» Available data:

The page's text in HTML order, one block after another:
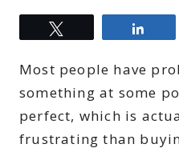
Most people have
something at some
perfect, which is
frustrating than
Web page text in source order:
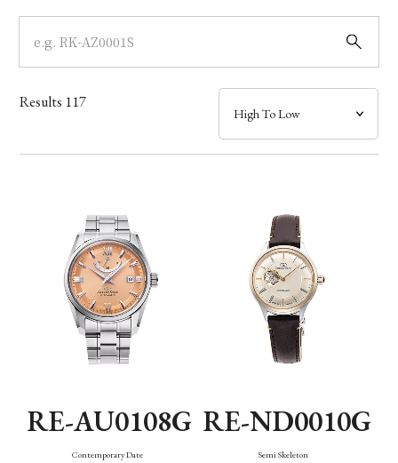
Case
Band
Mechanism・Water Resistance
Results 117
RE-AU0108G
Contemporary Date
RE-ND0010G
Semi Skeleton
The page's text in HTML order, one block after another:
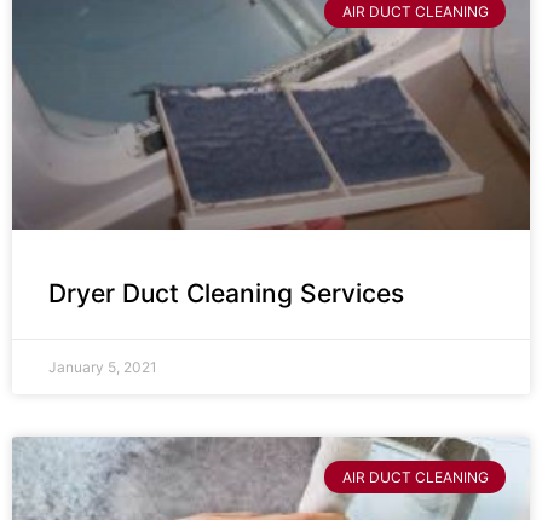
AIR DUCT CLEANING
Dryer Duct Cleaning Services
January 5, 2021
AIR DUCT CLEANING
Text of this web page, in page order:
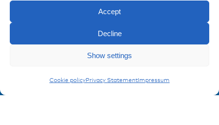
Accept
Decline
Show settings
Cookie policyPrivacy Statement Impressum
Conduits
Imprint
Contakt form
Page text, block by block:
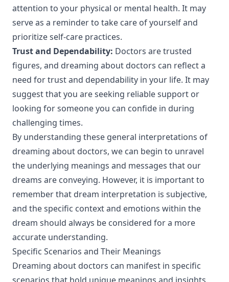
attention to your physical or mental health. It may
serve as a reminder to take care of yourself and
prioritize self-care practices.
Trust and Dependability: Doctors are trusted
figures, and dreaming about doctors can reflect a
need for trust and dependability in your life. It may
suggest that you are seeking reliable support or
looking for someone you can confide in during
challenging times.
By understanding these general interpretations of
dreaming about doctors, we can begin to unravel
the underlying meanings and messages that our
dreams are conveying. However, it is important to
remember that dream interpretation is subjective,
and the specific context and emotions within the
dream should always be considered for a more
accurate understanding.
Specific Scenarios and Their Meanings
Dreaming about doctors can manifest in specific
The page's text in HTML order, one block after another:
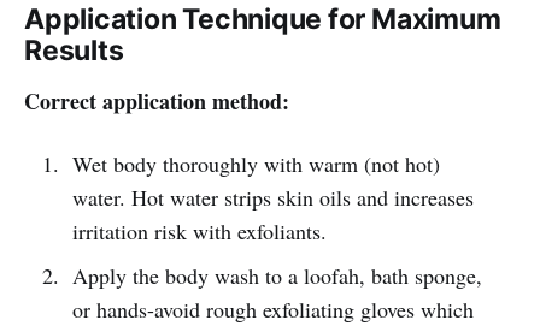
Application Technique for Maximum
Results
Correct application method:
Wet body thoroughly with warm (not hot)
water. Hot water strips skin oils and increases
irritation risk with exfoliants.
Apply the body wash to a loofah, bath sponge,
or hands-avoid rough exfoliating gloves which
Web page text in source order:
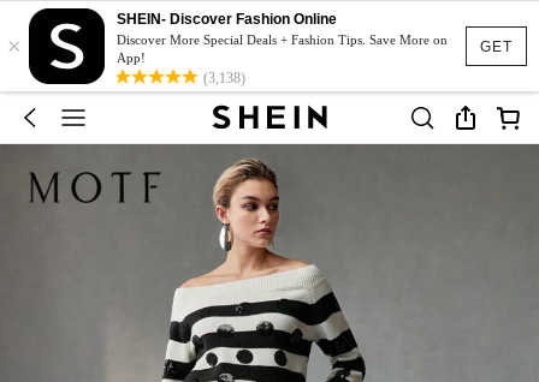
GET
×
SHEIN- Discover Fashion Online
Discover More Special Deals + Fashion Tips. Save More on
App!
(3,138)
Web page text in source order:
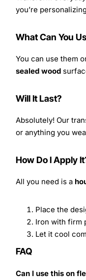
you’re
What Can You
You can use them
sealed wood
Will It Last?
Absolutely! Our
or anything you
How Do I Apply
All you need is a
Place the
Iron with firm
Let it cool
FAQ
Can I use this on
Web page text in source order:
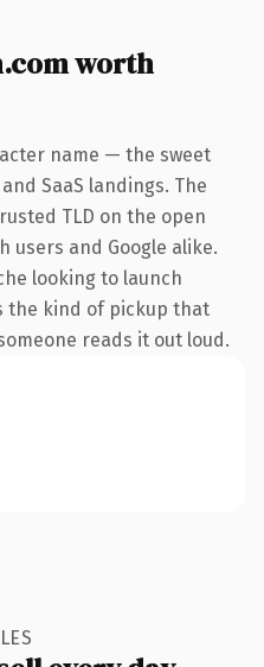
worth
name — the sweet
SaaS landings. The
TLD on the open
and Google alike.
looking to launch
the kind of pickup that
reads it out loud.
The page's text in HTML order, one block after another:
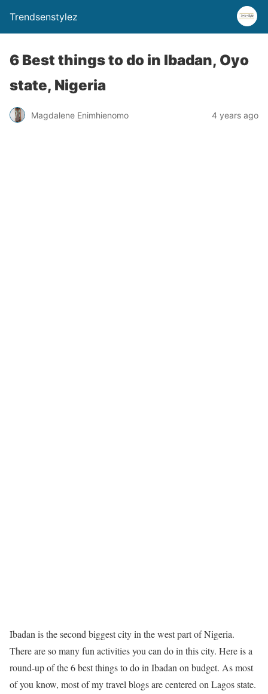
Trendsenstylez
6 Best things to do in Ibadan, Oyo
state, Nigeria
Magdalene Enimhienomo 4 years ago
Ibadan is the second biggest city in the west part of Nigeria.
There are so many fun activities you can do in this city. Here is a
round-up of the 6 best things to do in Ibadan on budget. As most
of you know, most of my travel blogs are centered on Lagos state.
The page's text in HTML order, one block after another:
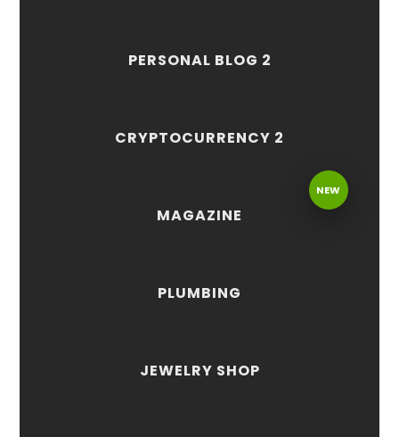
PERSONAL BLOG 2
CRYPTOCURRENCY 2
NEW
MAGAZINE
PLUMBING
JEWELRY SHOP
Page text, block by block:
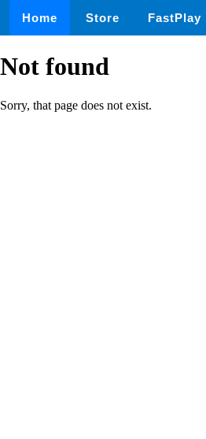
Home Store FastPlay
Not found
Sorry, that page does not exist.
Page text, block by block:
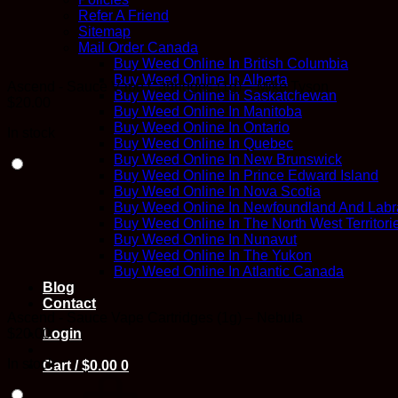
Refer A Friend
Sitemap
Mail Order Canada
Buy Weed Online In British Columbia
Buy Weed Online In Alberta
Buy Weed Online In Saskatchewan
Buy Weed Online In Manitoba
Buy Weed Online In Ontario
Buy Weed Online In Quebec
Buy Weed Online In New Brunswick
Buy Weed Online In Prince Edward Island
Buy Weed Online In Nova Scotia
Buy Weed Online In Newfoundland And
Buy Weed Online In The North West
Buy Weed Online In Nunavut
Buy Weed Online In The Yukon
Buy Weed Online In Atlantic Canada
Blog
Contact
Login
Cart /$0.00 0
Ascend - Sauce Vape Cartridges (1g) – Mike Tyson
20.00
In stock
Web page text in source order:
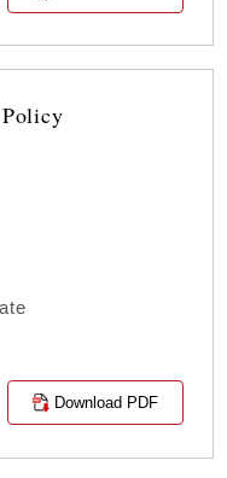
Download PDF
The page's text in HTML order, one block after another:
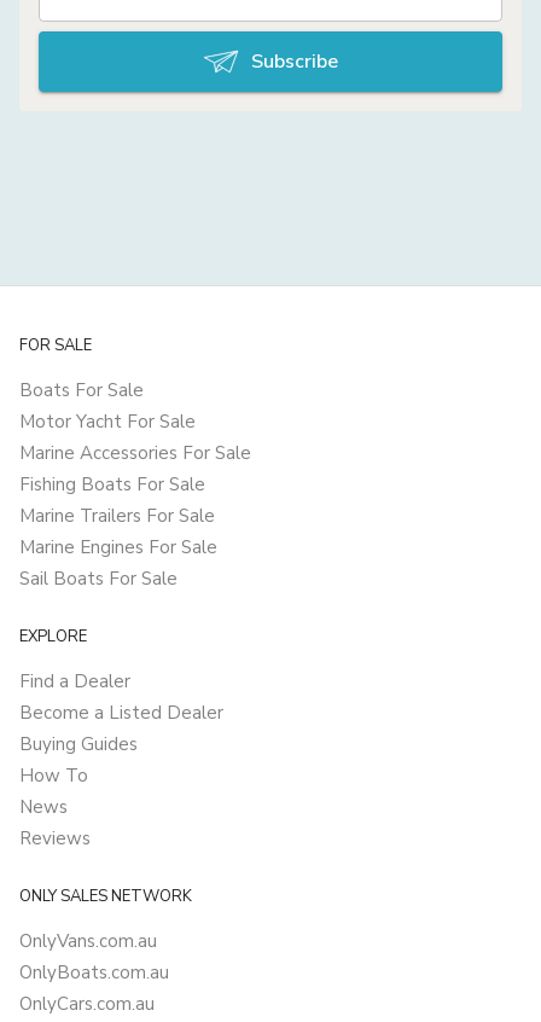
Subscribe
FOR SALE
Boats For Sale
Motor Yacht For Sale
Marine Accessories For Sale
Fishing Boats For Sale
Marine Trailers For Sale
Marine Engines For Sale
Sail Boats For Sale
EXPLORE
Find a Dealer
Become a Listed Dealer
Buying Guides
How To
News
Reviews
ONLY SALES NETWORK
OnlyVans.com.au
OnlyBoats.com.au
OnlyCars.com.au
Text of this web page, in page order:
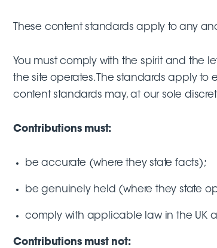
These content standards apply to any
You must comply with the spirit and the
the site operates. The standards apply
content standards may, at our sole
Contributions must:
be accurate (where they state facts);
be genuinely held (where they state
comply with applicable law in the UK
Contributions must not:
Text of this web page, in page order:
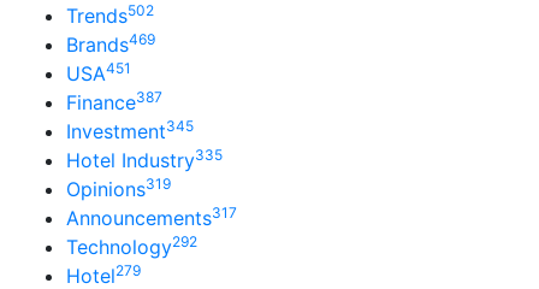
Trends502
Brands469
USA451
Finance387
Investment345
Hotel Industry335
Opinions319
Announcements317
Technology292
Hotel279
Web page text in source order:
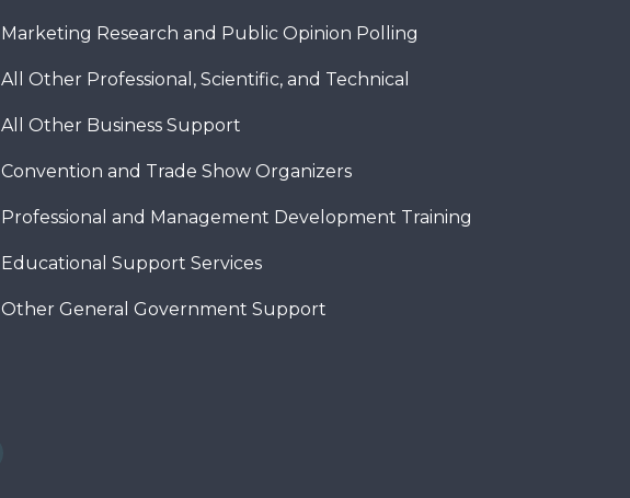
Marketing Research and Public Opinion Polling
All Other Professional, Scientific, and Technical
All Other Business Support
Convention and Trade Show Organizers
Professional and Management Development Training
Educational Support Services
Other General Government Support
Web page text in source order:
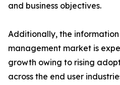
and business objectives.
Additionally, the
management market is
growth owing to rising
across the end user
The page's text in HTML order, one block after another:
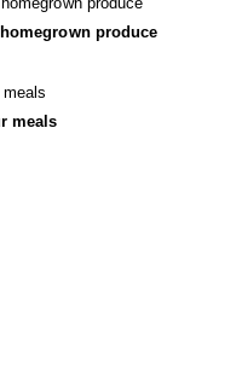
produce
meals
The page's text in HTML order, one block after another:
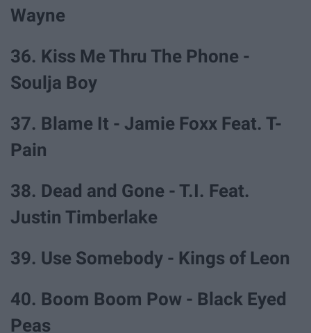
Wayne
36. Kiss Me Thru The Phone -
Soulja Boy
37. Blame It - Jamie Foxx Feat. T-
Pain
38. Dead and Gone - T.I. Feat.
Justin Timberlake
39. Use Somebody - Kings of Leon
40. Boom Boom Pow - Black Eyed
Peas
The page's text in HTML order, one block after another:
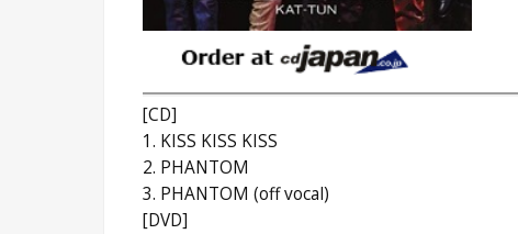
[CD]
1. KISS KISS KISS
2. PHANTOM
3. PHANTOM (off vocal)
[DVD]
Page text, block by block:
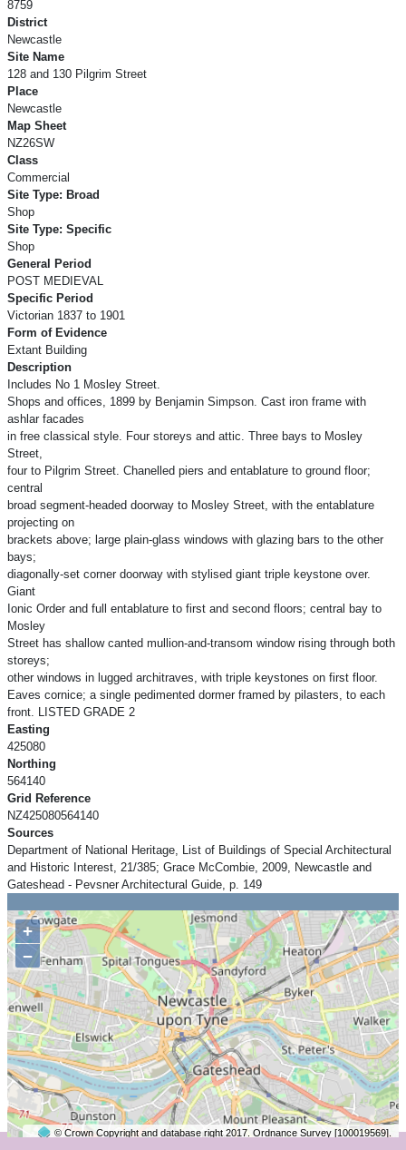
8759
District
Newcastle
Site Name
128 and 130 Pilgrim Street
Place
Newcastle
Map Sheet
NZ26SW
Class
Commercial
Site Type: Broad
Shop
Site Type: Specific
Shop
General Period
POST MEDIEVAL
Specific Period
Victorian 1837 to 1901
Form of Evidence
Extant Building
Description
Includes No 1 Mosley Street.
Shops and offices, 1899 by Benjamin Simpson. Cast iron frame with
ashlar facades
in free classical style. Four storeys and attic. Three bays to Mosley
Street,
four to Pilgrim Street. Chanelled piers and entablature to ground floor;
central
broad segment-headed doorway to Mosley Street, with the entablature
projecting on
brackets above; large plain-glass windows with glazing bars to the other
bays;
diagonally-set corner doorway with stylised giant triple keystone over.
Giant
Ionic Order and full entablature to first and second floors; central bay to
Mosley
Street has shallow canted mullion-and-transom window rising through both
storeys;
other windows in lugged architraves, with triple keystones on first floor.
Eaves cornice; a single pedimented dormer framed by pilasters, to each
front. LISTED GRADE 2
Easting
425080
Northing
564140
Grid Reference
NZ425080564140
Sources
Department of National Heritage, List of Buildings of Special Architectural
and Historic Interest, 21/385; Grace McCombie, 2009, Newcastle and
Gateshead - Pevsner Architectural Guide, p. 149
+
−
© Crown Copyright and database right 2017. Ordnance Survey [100019569].
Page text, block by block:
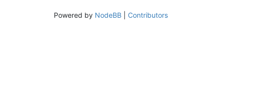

» The problem:
Set every entry down again exactly as written, and omit the images.

» Task response:
The page's text in HTML order, one block after another:
Most people have
something at some
perfect, which is
frustrating than
Web page text in source order:
Case
Band
Mechanism・Water Resistance
Results 117
RE-AU0108G
Contemporary Date
RE-ND0010G
Semi Skeleton
The page's text in HTML order, one block after another:
AIR DUCT CLEANING
Dryer Duct Cleaning Services
January 5, 2021
AIR DUCT CLEANING
Text of this web page, in page order:
Accept
Decline
Show settings
Cookie policyPrivacy Statement Impressum
Conduits
Imprint
Contakt form
Page text, block by block:
attention to your physical or mental health. It may
serve as a reminder to take care of yourself and
prioritize self-care practices.
Trust and Dependability: Doctors are trusted
figures, and dreaming about doctors can reflect a
need for trust and dependability in your life. It may
suggest that you are seeking reliable support or
looking for someone you can confide in during
challenging times.
By understanding these general interpretations of
dreaming about doctors, we can begin to unravel
the underlying meanings and messages that our
dreams are conveying. However, it is important to
remember that dream interpretation is subjective,
and the specific context and emotions within the
dream should always be considered for a more
accurate understanding.
Specific Scenarios and Their Meanings
Dreaming about doctors can manifest in specific
The page's text in HTML order, one block after another:
Application Technique for Maximum
Results
Correct application method:
Wet body thoroughly with warm (not hot)
water. Hot water strips skin oils and increases
irritation risk with exfoliants.
Apply the body wash to a loofah, bath sponge,
or hands-avoid rough exfoliating gloves which
Web page text in source order:
GET
×
SHEIN- Discover Fashion Online
Discover More Special Deals + Fashion Tips. Save More on
App!
(3,138)
Web page text in source order:
you’re
What Can You
You can use them
sealed wood
Will It Last?
Absolutely! Our
or anything you
How Do I Apply
All you need is a
Place the
Iron with firm
Let it cool
FAQ
Can I use this on
Web page text in source order:
worth
name — the sweet
SaaS landings. The
TLD on the open
and Google alike.
looking to launch
the kind of pickup that
reads it out loud.
The page's text in HTML order, one block after another:
Trendsenstylez
6 Best things to do in Ibadan, Oyo
state, Nigeria
Magdalene Enimhienomo 4 years ago
Ibadan is the second biggest city in the west part of Nigeria.
There are so many fun activities you can do in this city. Here is a
round-up of the 6 best things to do in Ibadan on budget. As most
of you know, most of my travel blogs are centered on Lagos state.
The page's text in HTML order, one block after another:
PERSONAL BLOG 2
CRYPTOCURRENCY 2
NEW
MAGAZINE
PLUMBING
JEWELRY SHOP
Page text, block by block:
Home Store FastPlay
Not found
Sorry, that page does not exist.
Page text, block by block:
Refer A Friend
Sitemap
Mail Order Canada
Buy Weed Online In British Columbia
Buy Weed Online In Alberta
Buy Weed Online In Saskatchewan
Buy Weed Online In Manitoba
Buy Weed Online In Ontario
Buy Weed Online In Quebec
Buy Weed Online In New Brunswick
Buy Weed Online In Prince Edward Island
Buy Weed Online In Nova Scotia
Buy Weed Online In Newfoundland And
Buy Weed Online In The North West
Buy Weed Online In Nunavut
Buy Weed Online In The Yukon
Buy Weed Online In Atlantic Canada
Blog
Contact
Login
Cart /$0.00 0
Ascend - Sauce Vape Cartridges (1g) – Mike Tyson
20.00
In stock
Web page text in source order:
Download PDF
The page's text in HTML order, one block after another:
Subscribe
FOR SALE
Boats For Sale
Motor Yacht For Sale
Marine Accessories For Sale
Fishing Boats For Sale
Marine Trailers For Sale
Marine Engines For Sale
Sail Boats For Sale
EXPLORE
Find a Dealer
Become a Listed Dealer
Buying Guides
How To
News
Reviews
ONLY SALES NETWORK
OnlyVans.com.au
OnlyBoats.com.au
OnlyCars.com.au
Text of this web page, in page order:
These content standards apply to any
You must comply with the spirit and the
the site operates. The standards apply
content standards may, at our sole
Contributions must:
be accurate (where they state facts);
be genuinely held (where they state
comply with applicable law in the UK
Contributions must not:
Text of this web page, in page order:
Trends502
Brands469
USA451
Finance387
Investment345
Hotel Industry335
Opinions319
Announcements317
Technology292
Hotel279
Web page text in source order:
Marketing Research and Public Opinion Polling
All Other Professional, Scientific, and Technical
All Other Business Support
Convention and Trade Show Organizers
Professional and Management Development Training
Educational Support Services
Other General Government Support
Web page text in source order:
and business objectives.
Additionally, the
management market is
growth owing to rising
across the end user
The page's text in HTML order, one block after another:
produce
meals
The page's text in HTML order, one block after another:
Wayne
36. Kiss Me Thru The Phone -
Soulja Boy
37. Blame It - Jamie Foxx Feat. T-
Pain
38. Dead and Gone - T.I. Feat.
Justin Timberlake
39. Use Somebody - Kings of Leon
40. Boom Boom Pow - Black Eyed
Peas
The page's text in HTML order, one block after another:
[CD]
1. KISS KISS KISS
2. PHANTOM
3. PHANTOM (off vocal)
[DVD]
Page text, block by block:
8759
District
Newcastle
Site Name
128 and 130 Pilgrim Street
Place
Newcastle
Map Sheet
NZ26SW
Class
Commercial
Site Type: Broad
Shop
Site Type: Specific
Shop
General Period
POST MEDIEVAL
Specific Period
Victorian 1837 to 1901
Form of Evidence
Extant Building
Description
Includes No 1 Mosley Street.
Shops and offices, 1899 by Benjamin Simpson. Cast iron frame with
ashlar facades
in free classical style. Four storeys and attic. Three bays to Mosley
Street,
four to Pilgrim Street. Chanelled piers and entablature to ground floor;
central
broad segment-headed doorway to Mosley Street, with the entablature
projecting on
brackets above; large plain-glass windows with glazing bars to the other
bays;
diagonally-set corner doorway with stylised giant triple keystone over.
Giant
Ionic Order and full entablature to first and second floors; central bay to
Mosley
Street has shallow canted mullion-and-transom window rising through both
storeys;
other windows in lugged architraves, with triple keystones on first floor.
Eaves cornice; a single pedimented dormer framed by pilasters, to each
front. LISTED GRADE 2
Easting
425080
Northing
564140
Grid Reference
NZ425080564140
Sources
Department of National Heritage, List of Buildings of Special Architectural
and Historic Interest, 21/385; Grace McCombie, 2009, Newcastle and
Gateshead - Pevsner Architectural Guide, p. 149
+
−
© Crown Copyright and database right 2017. Ordnance Survey [100019569].
Page text, block by block:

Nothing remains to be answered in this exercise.